<<<<
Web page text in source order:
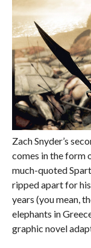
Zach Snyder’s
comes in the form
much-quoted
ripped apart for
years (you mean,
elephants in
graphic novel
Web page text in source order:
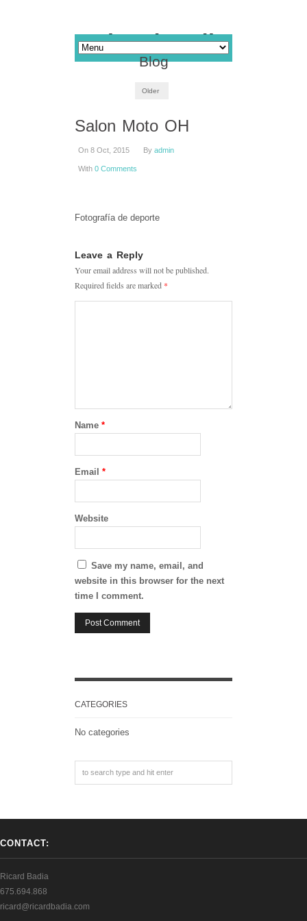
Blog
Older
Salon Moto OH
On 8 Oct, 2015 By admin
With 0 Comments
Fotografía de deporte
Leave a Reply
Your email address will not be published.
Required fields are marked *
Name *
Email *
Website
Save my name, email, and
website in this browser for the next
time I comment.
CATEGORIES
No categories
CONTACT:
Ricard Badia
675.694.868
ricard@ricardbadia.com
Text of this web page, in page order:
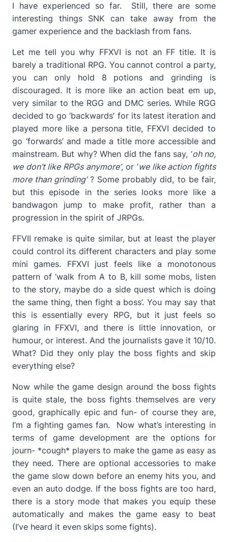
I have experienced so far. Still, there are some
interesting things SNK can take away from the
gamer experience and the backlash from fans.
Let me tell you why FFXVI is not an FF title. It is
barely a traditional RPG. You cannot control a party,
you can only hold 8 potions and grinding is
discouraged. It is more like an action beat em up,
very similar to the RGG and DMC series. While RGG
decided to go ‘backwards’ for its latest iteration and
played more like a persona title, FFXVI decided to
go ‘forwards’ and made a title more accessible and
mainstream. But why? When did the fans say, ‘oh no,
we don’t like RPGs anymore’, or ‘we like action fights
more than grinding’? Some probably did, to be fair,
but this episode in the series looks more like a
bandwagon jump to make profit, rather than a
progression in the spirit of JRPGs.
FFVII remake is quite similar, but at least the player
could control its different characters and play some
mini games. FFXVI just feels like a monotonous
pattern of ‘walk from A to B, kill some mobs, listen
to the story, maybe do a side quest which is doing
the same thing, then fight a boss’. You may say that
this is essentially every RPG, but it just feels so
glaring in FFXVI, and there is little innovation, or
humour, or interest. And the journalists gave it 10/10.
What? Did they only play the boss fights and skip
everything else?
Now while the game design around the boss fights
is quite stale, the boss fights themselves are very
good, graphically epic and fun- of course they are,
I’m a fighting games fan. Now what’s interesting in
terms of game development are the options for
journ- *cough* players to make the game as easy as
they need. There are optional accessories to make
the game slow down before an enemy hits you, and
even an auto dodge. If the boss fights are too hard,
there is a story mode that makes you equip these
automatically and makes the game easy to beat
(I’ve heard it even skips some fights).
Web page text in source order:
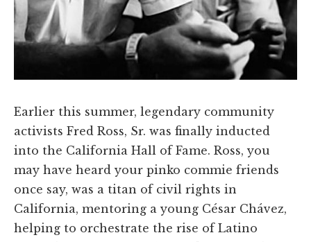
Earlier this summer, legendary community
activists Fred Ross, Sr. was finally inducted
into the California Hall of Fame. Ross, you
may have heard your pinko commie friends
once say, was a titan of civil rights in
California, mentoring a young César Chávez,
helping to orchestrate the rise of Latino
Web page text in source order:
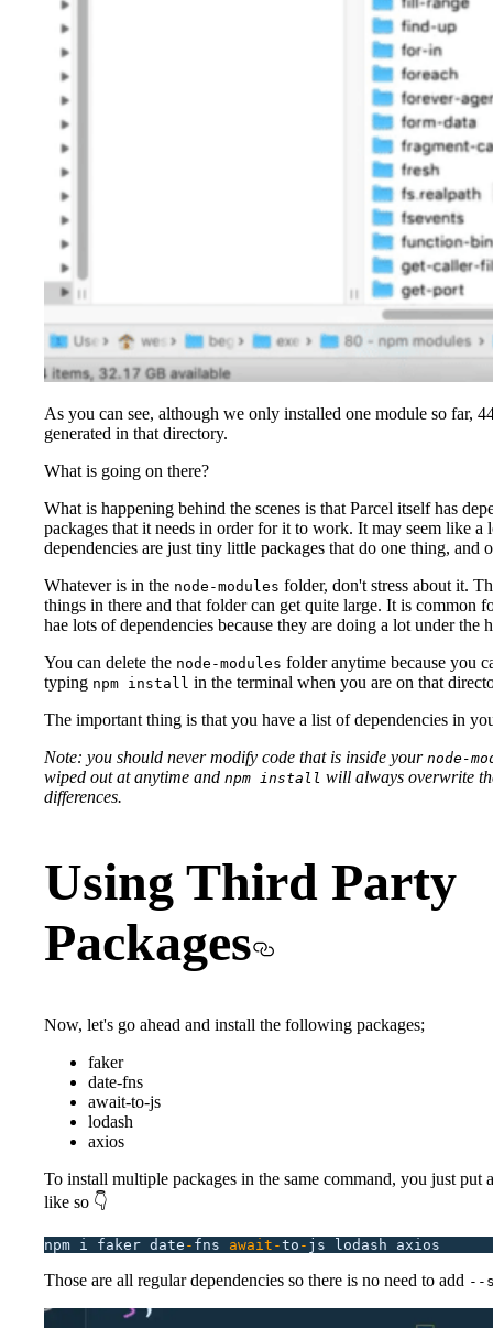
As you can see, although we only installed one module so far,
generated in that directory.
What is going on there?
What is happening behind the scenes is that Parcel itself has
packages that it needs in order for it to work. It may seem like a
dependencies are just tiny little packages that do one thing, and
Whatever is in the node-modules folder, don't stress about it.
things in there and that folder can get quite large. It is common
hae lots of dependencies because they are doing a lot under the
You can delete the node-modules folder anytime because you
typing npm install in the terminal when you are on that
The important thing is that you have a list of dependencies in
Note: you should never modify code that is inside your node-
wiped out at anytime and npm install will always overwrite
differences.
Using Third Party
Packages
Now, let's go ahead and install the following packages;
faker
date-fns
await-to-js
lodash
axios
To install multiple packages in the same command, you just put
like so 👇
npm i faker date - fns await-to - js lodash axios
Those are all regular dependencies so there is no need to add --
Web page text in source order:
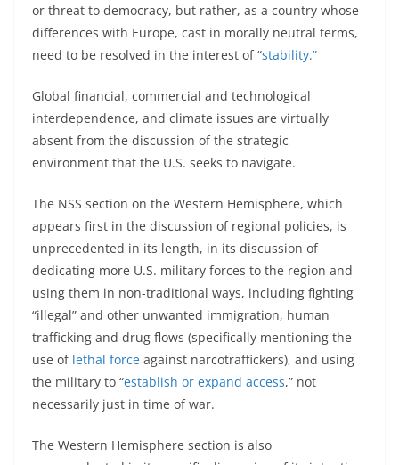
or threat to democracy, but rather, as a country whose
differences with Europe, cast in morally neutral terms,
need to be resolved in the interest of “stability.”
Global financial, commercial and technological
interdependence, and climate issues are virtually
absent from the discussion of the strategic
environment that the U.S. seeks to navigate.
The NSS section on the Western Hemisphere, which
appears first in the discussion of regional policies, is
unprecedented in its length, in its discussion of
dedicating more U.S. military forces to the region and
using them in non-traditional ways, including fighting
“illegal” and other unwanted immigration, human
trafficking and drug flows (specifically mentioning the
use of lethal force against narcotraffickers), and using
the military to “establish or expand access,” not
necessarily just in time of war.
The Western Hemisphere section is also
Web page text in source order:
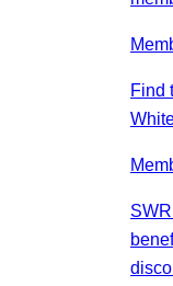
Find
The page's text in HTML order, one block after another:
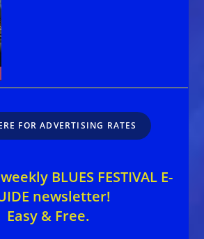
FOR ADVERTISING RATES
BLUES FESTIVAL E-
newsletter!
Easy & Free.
>>>>
<<<<
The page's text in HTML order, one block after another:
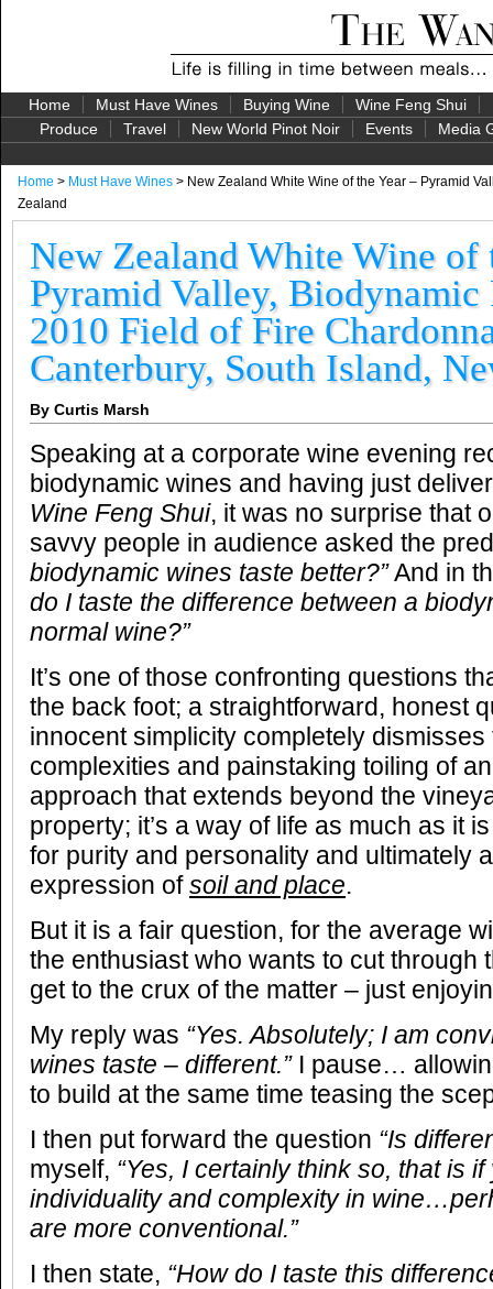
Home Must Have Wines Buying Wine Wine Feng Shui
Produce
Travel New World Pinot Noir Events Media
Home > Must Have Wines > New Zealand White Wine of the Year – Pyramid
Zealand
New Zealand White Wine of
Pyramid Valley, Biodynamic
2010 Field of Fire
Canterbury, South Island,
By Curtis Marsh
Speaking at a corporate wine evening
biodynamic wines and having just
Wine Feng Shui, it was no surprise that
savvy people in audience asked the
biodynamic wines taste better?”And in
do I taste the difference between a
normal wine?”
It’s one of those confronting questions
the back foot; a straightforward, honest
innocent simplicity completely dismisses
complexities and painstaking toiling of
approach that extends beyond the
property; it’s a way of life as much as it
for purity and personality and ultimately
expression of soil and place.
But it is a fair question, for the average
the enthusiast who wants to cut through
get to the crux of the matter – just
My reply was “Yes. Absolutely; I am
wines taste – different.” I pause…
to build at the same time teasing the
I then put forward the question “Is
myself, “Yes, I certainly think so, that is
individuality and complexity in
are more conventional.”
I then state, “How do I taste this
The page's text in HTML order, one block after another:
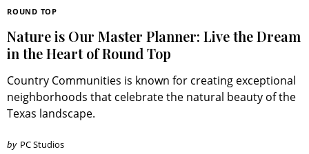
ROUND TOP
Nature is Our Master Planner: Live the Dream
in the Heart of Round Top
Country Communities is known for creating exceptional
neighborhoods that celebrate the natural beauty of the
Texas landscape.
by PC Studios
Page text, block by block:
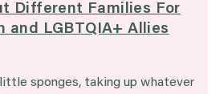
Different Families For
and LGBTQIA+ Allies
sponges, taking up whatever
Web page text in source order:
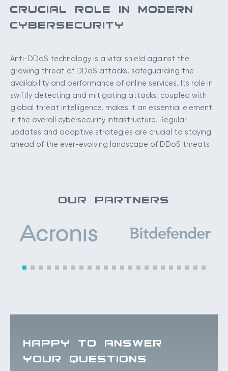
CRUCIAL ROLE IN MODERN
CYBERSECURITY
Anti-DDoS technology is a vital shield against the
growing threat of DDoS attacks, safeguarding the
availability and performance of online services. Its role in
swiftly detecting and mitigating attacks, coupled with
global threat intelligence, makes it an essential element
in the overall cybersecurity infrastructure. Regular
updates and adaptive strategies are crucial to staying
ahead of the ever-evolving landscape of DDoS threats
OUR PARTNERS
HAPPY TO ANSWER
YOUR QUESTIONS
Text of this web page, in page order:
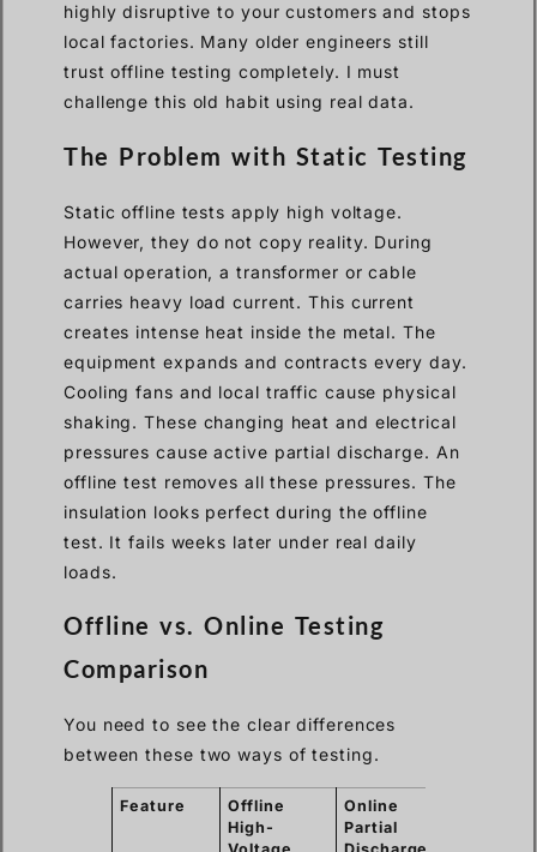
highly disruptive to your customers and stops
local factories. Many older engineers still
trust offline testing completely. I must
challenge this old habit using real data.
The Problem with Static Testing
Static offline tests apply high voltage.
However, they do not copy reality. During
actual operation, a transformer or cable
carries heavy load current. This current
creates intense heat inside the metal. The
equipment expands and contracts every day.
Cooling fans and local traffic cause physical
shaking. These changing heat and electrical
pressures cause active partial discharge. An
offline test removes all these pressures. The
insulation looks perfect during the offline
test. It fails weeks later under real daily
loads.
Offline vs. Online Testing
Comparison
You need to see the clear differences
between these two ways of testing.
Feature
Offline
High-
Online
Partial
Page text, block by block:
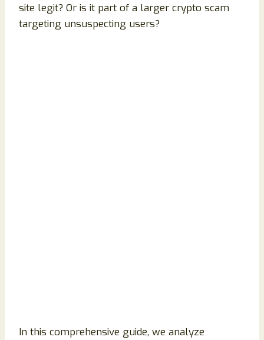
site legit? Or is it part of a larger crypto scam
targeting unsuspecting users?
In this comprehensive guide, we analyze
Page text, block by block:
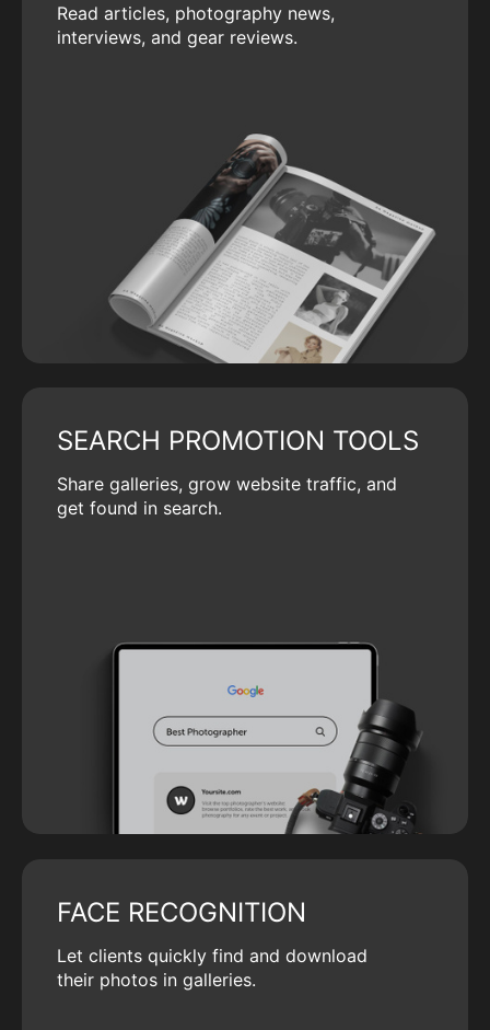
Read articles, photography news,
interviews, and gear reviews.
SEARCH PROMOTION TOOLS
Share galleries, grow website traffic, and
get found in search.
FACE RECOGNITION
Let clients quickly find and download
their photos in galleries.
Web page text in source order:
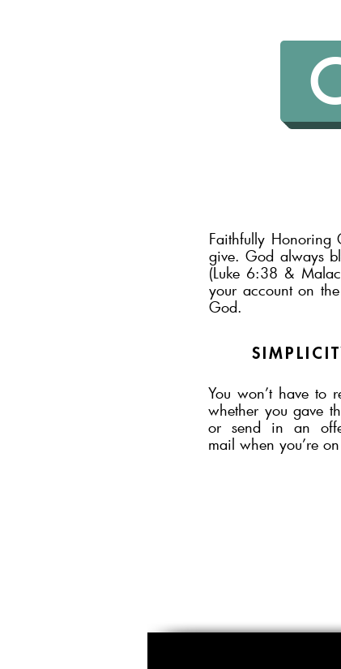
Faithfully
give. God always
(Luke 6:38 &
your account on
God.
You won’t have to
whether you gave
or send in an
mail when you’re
>>>>
▶ [Work instruction] Give again, exactly as written above, each line from the one that has "Salon Moto OH" to the one that has "Let me tell", both included; omit the pictures.

▶ [Output]
Salon Moto OH
On 8 Oct, 2015 By admin
With 0 Comments
Fotografía de deporte
Leave a Reply
Your email address will not be published.
Required fields are marked *
Name *
Email *
Website
Save my name, email, and
website in this browser for the next
time I comment.
CATEGORIES
No categories
CONTACT:
Ricard Badia
675.694.868
ricard@ricardbadia.com
Text of this web page, in page order:
I have experienced so far. Still, there are some
interesting things SNK can take away from the
gamer experience and the backlash from fans.
Let me tell you why FFXVI is not an FF title. It is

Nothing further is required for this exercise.